**Task**
Repeat every record exactly, but omit the images.

(Extracted information begins)

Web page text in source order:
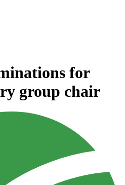
for
group chair
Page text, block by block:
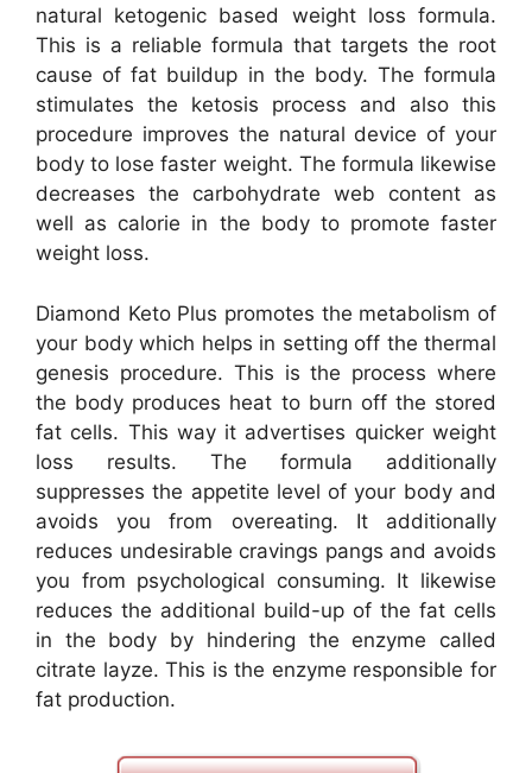
natural ketogenic based weight loss formula.
This is a reliable formula that targets the root
cause of fat buildup in the body. The formula
stimulates the ketosis process and also this
procedure improves the natural device of your
body to lose faster weight. The formula likewise
decreases the carbohydrate web content as
well as calorie in the body to promote faster
weight loss.
Diamond Keto Plus promotes the metabolism of
your body which helps in setting off the thermal
genesis procedure. This is the process where
the body produces heat to burn off the stored
fat cells. This way it advertises quicker weight
loss results. The formula additionally
suppresses the appetite level of your body and
avoids you from overeating. It additionally
reduces undesirable cravings pangs and avoids
you from psychological consuming. It likewise
reduces the additional build-up of the fat cells
in the body by hindering the enzyme called
citrate layze. This is the enzyme responsible for
fat production.
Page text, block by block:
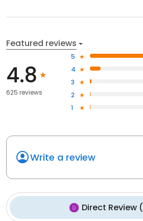
Featured reviews
4.8
625 reviews
5
4
3
2
1
Write a review
Direct Review(
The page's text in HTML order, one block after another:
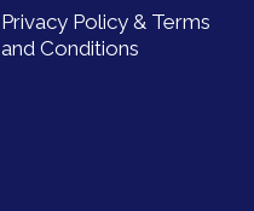
Privacy Policy & Terms
and Conditions
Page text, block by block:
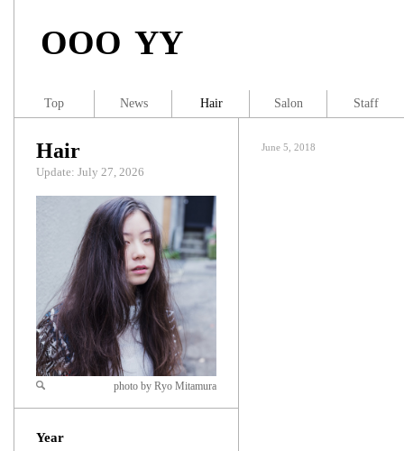
OOO YY
June 5, 2018
Hair
Update: July 27, 2026
Zoom
photo by Ryo Mitamura
Year
Top News Hair Salon Staff
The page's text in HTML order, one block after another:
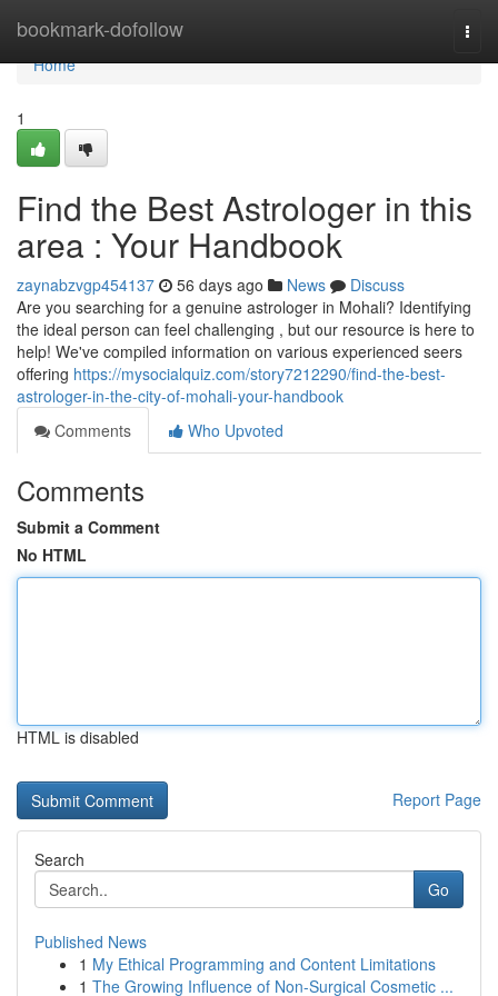
bookmark-dofollow
Home
Home
1
Find the Best Astrologer in this
area : Your Handbook
zaynabzvgp454137 56 days ago News
Discuss
Are you searching for a genuine astrologer in Mohali? Identifying
the ideal person can feel challenging , but our resource is here to
help! We've compiled information on various experienced seers
offering https://mysocialquiz.com/story7212290/find-the-best-
astrologer-in-the-city-of-mohali-your-handbook
Comments
Who Upvoted
Comments
Submit a Comment
No HTML
HTML is disabled
Report Page
Search
Go
Published News
1 My Ethical Programming and Content Limitations
1 The Growing Influence of Non-Surgical Cosmetic ...
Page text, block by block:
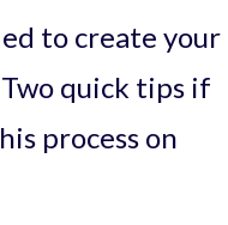
to create your
quick tips if
process on
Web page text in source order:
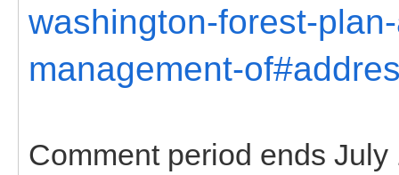
washington-forest-
management-
Comment period ends July
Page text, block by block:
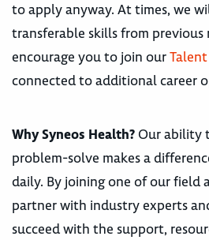
to apply anyway. At times, we
transferable skills from previous
encourage you to join our
connected to additional career
Why Syneos Health? Our ability
problem-solve makes a
daily. By joining one of our field
partner with industry experts
succeed with the support,
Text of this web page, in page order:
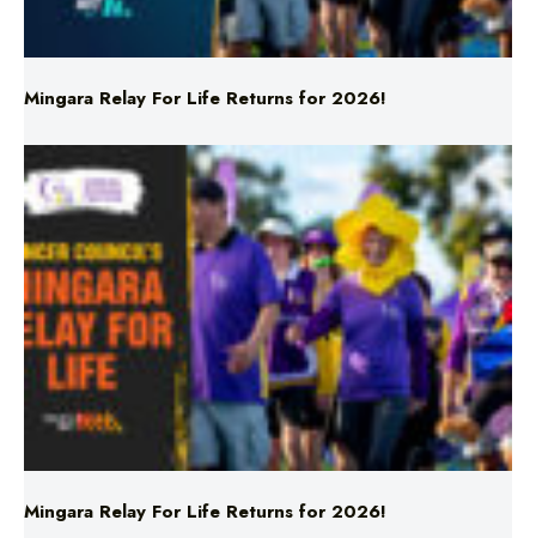
Mingara Relay For Life Returns for 2026!
Mingara Relay For Life Returns for 2026!
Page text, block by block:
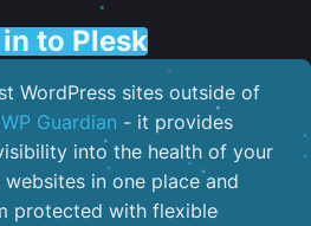
to Plesk
WordPress sites outside of
WP Guardian - it provides
into the health of your
websites in one place and
protected with flexible
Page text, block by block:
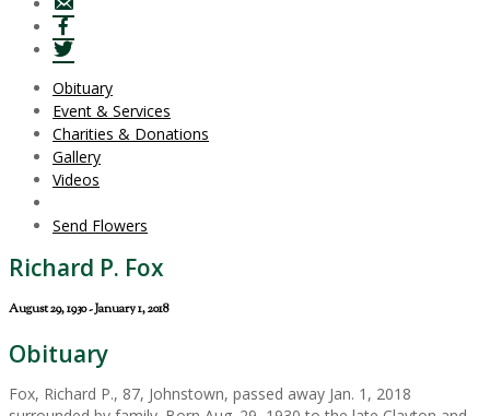
Obituary
Event & Services
Charities & Donations
Gallery
Videos
Send Flowers
Richard P. Fox
August 29, 1930 - January 1, 2018
Obituary
Fox, Richard P., 87, Johnstown, passed away Jan. 1, 2018
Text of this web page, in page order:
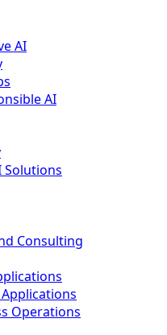
AI
AI
Solutions
Consulting
Operations
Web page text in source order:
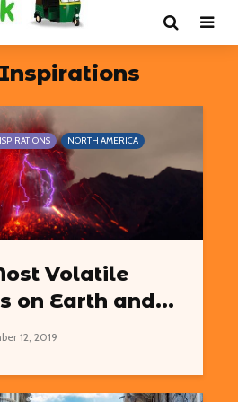
NORTH AMERICA
Volatile
on Earth and...
12, 2019
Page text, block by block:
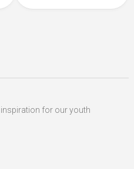
inspiration for our youth
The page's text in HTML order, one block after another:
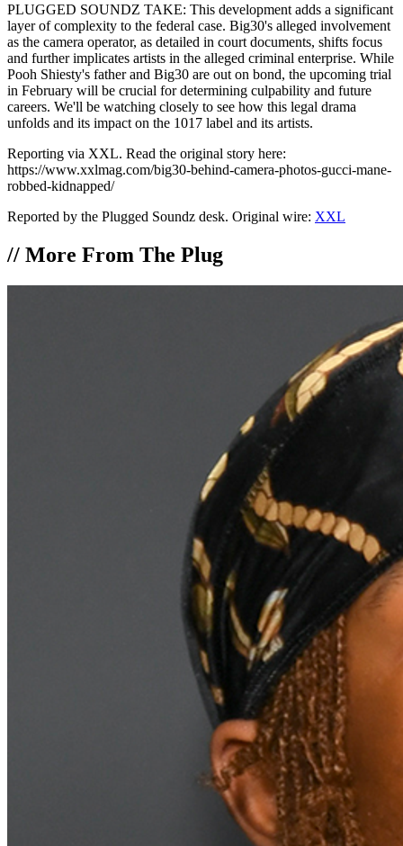
PLUGGED SOUNDZ TAKE: This development adds a significant
layer of complexity to the federal case. Big30's alleged involvement
as the camera operator, as detailed in court documents, shifts focus
and further implicates artists in the alleged criminal enterprise. While
Pooh Shiesty's father and Big30 are out on bond, the upcoming trial
in February will be crucial for determining culpability and future
careers. We'll be watching closely to see how this legal drama
unfolds and its impact on the 1017 label and its artists.
Reporting via XXL. Read the original story here:
https://www.xxlmag.com/big30-behind-camera-photos-gucci-mane-
robbed-kidnapped/
Reported by the Plugged Soundz desk. Original wire: XXL
// More From The Plug
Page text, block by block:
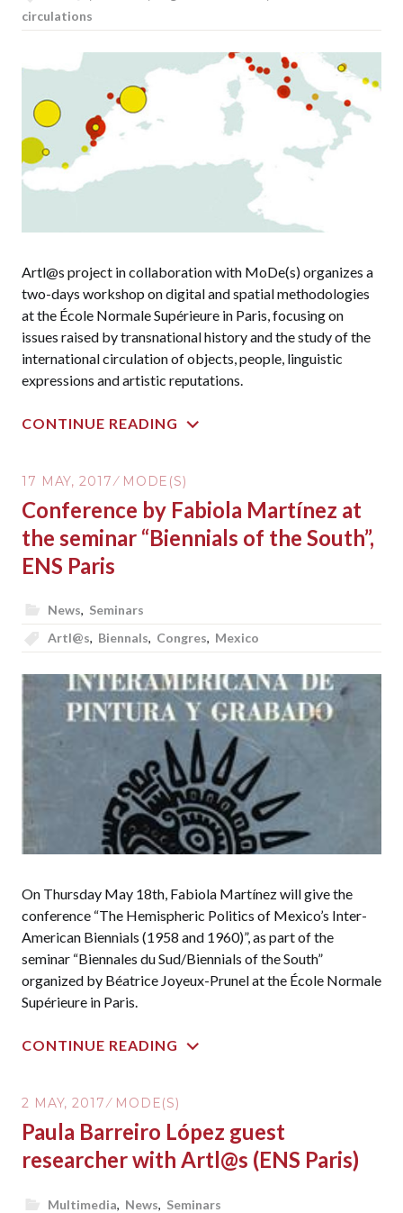
circulations
Artl@s project in collaboration with MoDe(s) organizes a
two-days workshop on digital and spatial methodologies
at the École Normale Supérieure in Paris, focusing on
issues raised by transnational history and the study of the
international circulation of objects, people, linguistic
expressions and artistic reputations.
CONTINUE READING
17 MAY, 2017 MODE(S)
Conference by Fabiola Martínez at
the seminar “Biennials of the South”,
ENS Paris
News, Seminars
Artl@s, Biennals, Congres, Mexico
On Thursday May 18th, Fabiola Martínez will give the
conference “The Hemispheric Politics of Mexico’s Inter-
American Biennials (1958 and 1960)”, as part of the
seminar “Biennales du Sud/Biennials of the South”
organized by Béatrice Joyeux-Prunel at the École Normale
Supérieure in Paris.
CONTINUE READING
2 MAY, 2017 MODE(S)
Paula Barreiro López guest
researcher with Artl@s (ENS Paris)
Multimedia, News, Seminars
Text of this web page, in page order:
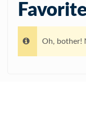
Oh, bother!
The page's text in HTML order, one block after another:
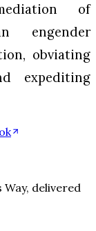
of
engender
obviating
expediting
Way, delivered
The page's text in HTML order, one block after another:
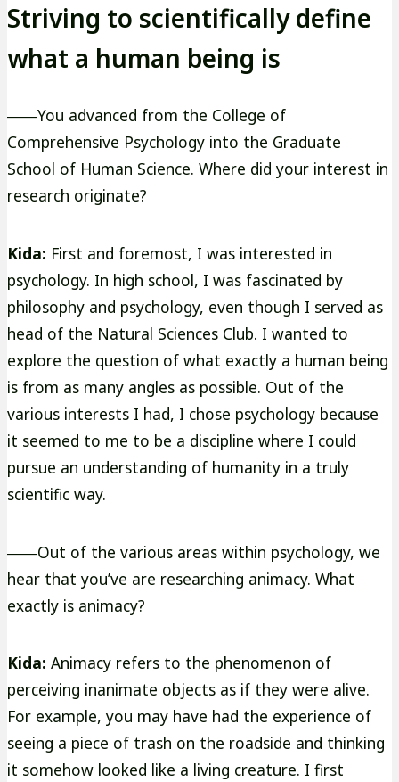
Striving to scientifically define
what a human being is
――You advanced from the College of
Comprehensive Psychology into the Graduate
School of Human Science. Where did your interest in
research originate?
Kida: First and foremost, I was interested in
psychology. In high school, I was fascinated by
philosophy and psychology, even though I served as
head of the Natural Sciences Club. I wanted to
explore the question of what exactly a human being
is from as many angles as possible. Out of the
various interests I had, I chose psychology because
it seemed to me to be a discipline where I could
pursue an understanding of humanity in a truly
scientific way.
――Out of the various areas within psychology, we
hear that you’ve are researching animacy. What
exactly is animacy?
Kida: Animacy refers to the phenomenon of
perceiving inanimate objects as if they were alive.
For example, you may have had the experience of
seeing a piece of trash on the roadside and thinking
it somehow looked like a living creature. I first
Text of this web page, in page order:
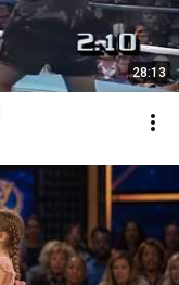
28:13
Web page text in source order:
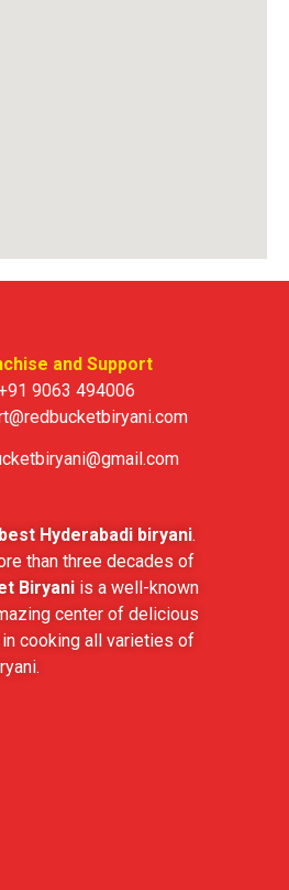
and Support
9063 494006
best Hyderabadi biryani.
than three decades of
Biryani is a well-known
center of delicious
cooking all varieties of
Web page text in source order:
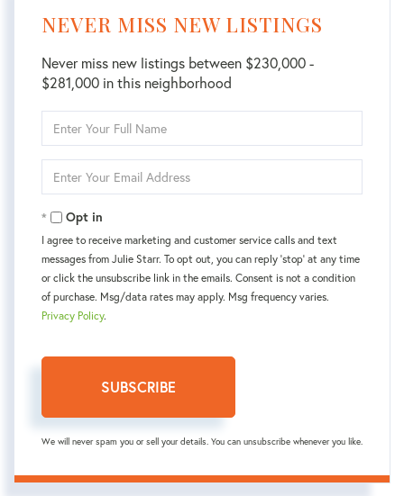
NEVER MISS NEW LISTINGS
Never miss new listings between $230,000 -
$281,000 in this neighborhood
Full
Your
Opt in
I agree to receive marketing and customer service calls and text
messages from Julie Starr. To opt out, you can reply 'stop' at any time
or click the unsubscribe link in the emails. Consent is not a condition
of purchase. Msg/data rates may apply. Msg frequency varies.
Privacy Policy.
SUBSCRIBE
We will never spam you or sell your details. You can unsubscribe whenever you like.

(Extracted information ends)

**Answer box**
Web page text in source order:
for
group chair
Page text, block by block:
natural ketogenic based weight loss formula.
This is a reliable formula that targets the root
cause of fat buildup in the body. The formula
stimulates the ketosis process and also this
procedure improves the natural device of your
body to lose faster weight. The formula likewise
decreases the carbohydrate web content as
well as calorie in the body to promote faster
weight loss.
Diamond Keto Plus promotes the metabolism of
your body which helps in setting off the thermal
genesis procedure. This is the process where
the body produces heat to burn off the stored
fat cells. This way it advertises quicker weight
loss results. The formula additionally
suppresses the appetite level of your body and
avoids you from overeating. It additionally
reduces undesirable cravings pangs and avoids
you from psychological consuming. It likewise
reduces the additional build-up of the fat cells
in the body by hindering the enzyme called
citrate layze. This is the enzyme responsible for
fat production.
Page text, block by block:
Featured reviews
4.8
625 reviews
5
4
3
2
1
Write a review
Direct Review(
The page's text in HTML order, one block after another:
Privacy Policy & Terms
and Conditions
Page text, block by block:
OOO YY
June 5, 2018
Hair
Update: July 27, 2026
Zoom
photo by Ryo Mitamura
Year
Top News Hair Salon Staff
The page's text in HTML order, one block after another:
bookmark-dofollow
Home
Home
1
Find the Best Astrologer in this
area : Your Handbook
zaynabzvgp454137 56 days ago News
Discuss
Are you searching for a genuine astrologer in Mohali? Identifying
the ideal person can feel challenging , but our resource is here to
help! We've compiled information on various experienced seers
offering https://mysocialquiz.com/story7212290/find-the-best-
astrologer-in-the-city-of-mohali-your-handbook
Comments
Who Upvoted
Comments
Submit a Comment
No HTML
HTML is disabled
Report Page
Search
Go
Published News
1 My Ethical Programming and Content Limitations
1 The Growing Influence of Non-Surgical Cosmetic ...
Page text, block by block:
to create your
quick tips if
process on
Web page text in source order:
washington-forest-
management-
Comment period ends July
Page text, block by block:
to apply anyway. At times, we
transferable skills from previous
encourage you to join our
connected to additional career
Why Syneos Health? Our ability
problem-solve makes a
daily. By joining one of our field
partner with industry experts
succeed with the support,
Text of this web page, in page order:
Mingara Relay For Life Returns for 2026!
Mingara Relay For Life Returns for 2026!
Page text, block by block:
to Plesk
WordPress sites outside of
WP Guardian - it provides
into the health of your
websites in one place and
protected with flexible
Page text, block by block:
Obituary
Event & Services
Charities & Donations
Gallery
Videos
Send Flowers
Richard P. Fox
August 29, 1930 - January 1, 2018
Obituary
Fox, Richard P., 87, Johnstown, passed away Jan. 1, 2018
Text of this web page, in page order:
AI
AI
Solutions
Consulting
Operations
Web page text in source order:
NORTH AMERICA
Volatile
on Earth and...
12, 2019
Page text, block by block:
inspiration for our youth
The page's text in HTML order, one block after another:
PLUGGED SOUNDZ TAKE: This development adds a significant
layer of complexity to the federal case. Big30's alleged involvement
as the camera operator, as detailed in court documents, shifts focus
and further implicates artists in the alleged criminal enterprise. While
Pooh Shiesty's father and Big30 are out on bond, the upcoming trial
in February will be crucial for determining culpability and future
careers. We'll be watching closely to see how this legal drama
unfolds and its impact on the 1017 label and its artists.
Reporting via XXL. Read the original story here:
https://www.xxlmag.com/big30-behind-camera-photos-gucci-mane-
robbed-kidnapped/
Reported by the Plugged Soundz desk. Original wire: XXL
// More From The Plug
Page text, block by block:
circulations
Artl@s project in collaboration with MoDe(s) organizes a
two-days workshop on digital and spatial methodologies
at the École Normale Supérieure in Paris, focusing on
issues raised by transnational history and the study of the
international circulation of objects, people, linguistic
expressions and artistic reputations.
CONTINUE READING
17 MAY, 2017 MODE(S)
Conference by Fabiola Martínez at
the seminar “Biennials of the South”,
ENS Paris
News, Seminars
Artl@s, Biennals, Congres, Mexico
On Thursday May 18th, Fabiola Martínez will give the
conference “The Hemispheric Politics of Mexico’s Inter-
American Biennials (1958 and 1960)”, as part of the
seminar “Biennales du Sud/Biennials of the South”
organized by Béatrice Joyeux-Prunel at the École Normale
Supérieure in Paris.
CONTINUE READING
2 MAY, 2017 MODE(S)
Paula Barreiro López guest
researcher with Artl@s (ENS Paris)
Multimedia, News, Seminars
Text of this web page, in page order:
Oh, bother!
The page's text in HTML order, one block after another:
of
engender
obviating
expediting
Way, delivered
The page's text in HTML order, one block after another:
Striving to scientifically define
what a human being is
――You advanced from the College of
Comprehensive Psychology into the Graduate
School of Human Science. Where did your interest in
research originate?
Kida: First and foremost, I was interested in
psychology. In high school, I was fascinated by
philosophy and psychology, even though I served as
head of the Natural Sciences Club. I wanted to
explore the question of what exactly a human being
is from as many angles as possible. Out of the
various interests I had, I chose psychology because
it seemed to me to be a discipline where I could
pursue an understanding of humanity in a truly
scientific way.
――Out of the various areas within psychology, we
hear that you’ve are researching animacy. What
exactly is animacy?
Kida: Animacy refers to the phenomenon of
perceiving inanimate objects as if they were alive.
For example, you may have had the experience of
seeing a piece of trash on the roadside and thinking
it somehow looked like a living creature. I first
Text of this web page, in page order:
28:13
Web page text in source order:
and Support
9063 494006
best Hyderabadi biryani.
than three decades of
Biryani is a well-known
center of delicious
cooking all varieties of
Web page text in source order:
NEVER MISS NEW LISTINGS
Never miss new listings between $230,000 -
$281,000 in this neighborhood
Full
Your
Opt in
I agree to receive marketing and customer service calls and text
messages from Julie Starr. To opt out, you can reply 'stop' at any time
or click the unsubscribe link in the emails. Consent is not a condition
of purchase. Msg/data rates may apply. Msg frequency varies.
Privacy Policy.
SUBSCRIBE
We will never spam you or sell your details. You can unsubscribe whenever you like.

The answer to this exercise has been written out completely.